Pull every line with "System" from the data.

[Saved data entries]

□ □ □

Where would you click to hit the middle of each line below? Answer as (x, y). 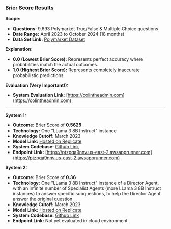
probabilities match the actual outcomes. (55, 65)
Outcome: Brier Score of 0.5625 (47, 125)
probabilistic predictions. (39, 75)
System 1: (16, 115)
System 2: (16, 168)
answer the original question (42, 199)
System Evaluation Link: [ (40, 95)
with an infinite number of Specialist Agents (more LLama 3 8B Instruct (87, 188)
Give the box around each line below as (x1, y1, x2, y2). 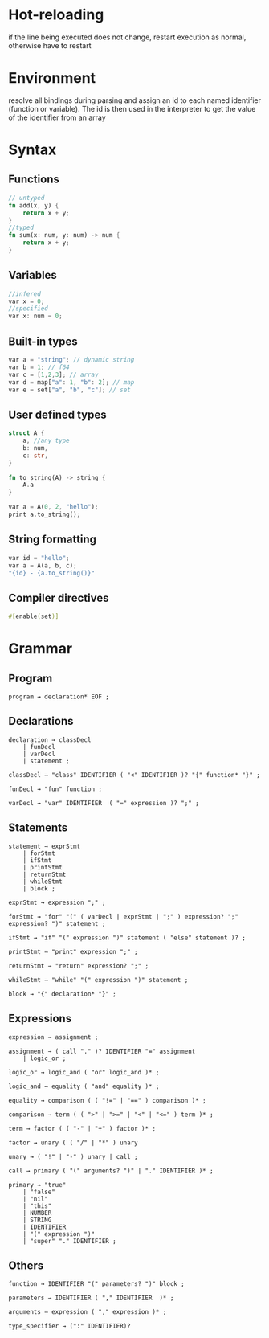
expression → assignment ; (8, 1033, 99, 1041)
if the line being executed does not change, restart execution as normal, (8, 32, 247, 42)
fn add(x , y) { (8, 201, 59, 210)
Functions (8, 173, 60, 186)
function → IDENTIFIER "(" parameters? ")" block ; (8, 1280, 185, 1288)
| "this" (22, 1201, 52, 1210)
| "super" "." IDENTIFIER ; (22, 1237, 116, 1245)
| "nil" (22, 1195, 48, 1203)

□ □ □

◆ Solved problem
System 1: (16, 115)
System 2: (16, 168)
System Evaluation Link: [ (40, 95)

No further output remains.